2. The optional claim was added in step 4.
For B2B guests, the `preferred_username` claim usually carries the email-shape login. You can configure certctl to use `preferred_username` as the user's display name fallback, but the `User.Email` column will remain blank — that's expected for guests.

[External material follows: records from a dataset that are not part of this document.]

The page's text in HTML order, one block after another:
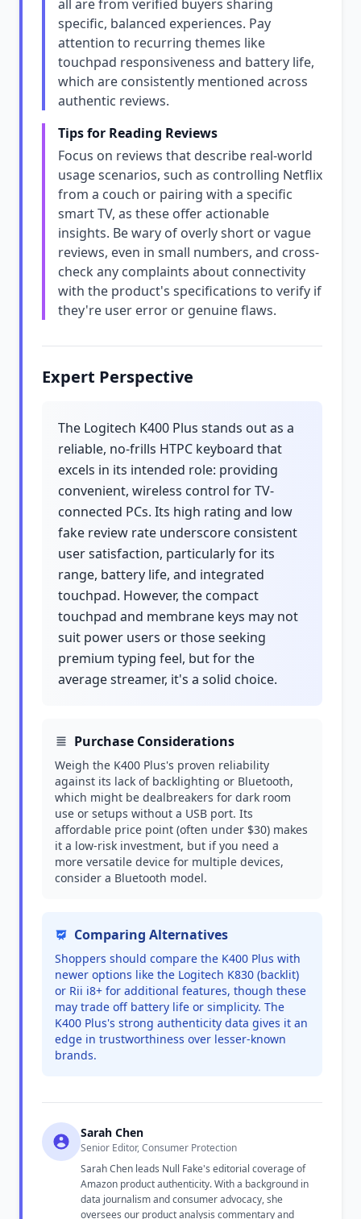
all are from verified buyers sharing
specific, balanced experiences. Pay
attention to recurring themes like
touchpad responsiveness and battery life,
which are consistently mentioned across
authentic reviews.
Tips for Reading Reviews
Focus on reviews that describe real-world
usage scenarios, such as controlling Netflix
from a couch or pairing with a specific
smart TV, as these offer actionable
insights. Be wary of overly short or vague
reviews, even in small numbers, and cross-
check any complaints about connectivity
with the product's specifications to verify if
they're user error or genuine flaws.
Expert Perspective
The Logitech K400 Plus stands out as a
reliable, no-frills HTPC keyboard that
excels in its intended role: providing
convenient, wireless control for TV-
connected PCs. Its high rating and low
fake review rate underscore consistent
user satisfaction, particularly for its
range, battery life, and integrated
touchpad. However, the compact
touchpad and membrane keys may not
suit power users or those seeking
premium typing feel, but for the
average streamer, it's a solid choice.
Purchase Considerations
Weigh the K400 Plus's proven reliability
against its lack of backlighting or Bluetooth,
which might be dealbreakers for dark room
use or setups without a USB port. Its
affordable price point (often under $30) makes
it a low-risk investment, but if you need a
more versatile device for multiple devices,
consider a Bluetooth model.
Comparing Alternatives
Shoppers should compare the K400 Plus with
newer options like the Logitech K830 (backlit)
or Rii i8+ for additional features, though these
may trade off battery life or simplicity. The
K400 Plus's strong authenticity data gives it an
edge in trustworthiness over lesser-known
brands.
Sarah Chen
Senior Editor, Consumer Protection
Sarah Chen leads Null Fake's editorial coverage of
Amazon product authenticity. With a background in
data journalism and consumer advocacy, she
oversees our product analysis commentary and

**Conditional Access policies blocking the login.**
If your tenant has Conditional Access requiring MFA for new applications, certctl will see the user redirected through the MFA challenge. This works transparently — the certctl service doesn't care that MFA was performed; it only validates the resulting ID token. If MFA is failing for the user, debug at the Entra ID side (Sign-in logs).
## Validation checklist
Same as [keycloak.md](keycloak.md#validation-checklist), with these additions:
- [ ] The ID token's `groups` claim is a string-array of GUIDs (decode at jwt.io).
- [ ] Each certctl group-mapping uses the GUID, not a human-readable name.
- [ ] A user with >200 groups successfully logs in (or the operator has documented the limitation + workaround in their internal runbook).
- [ ] The Entra ID **Sign-in logs** view shows the certctl login event with status "Success".
Sign-off: _______________ (operator) on _______________ (date).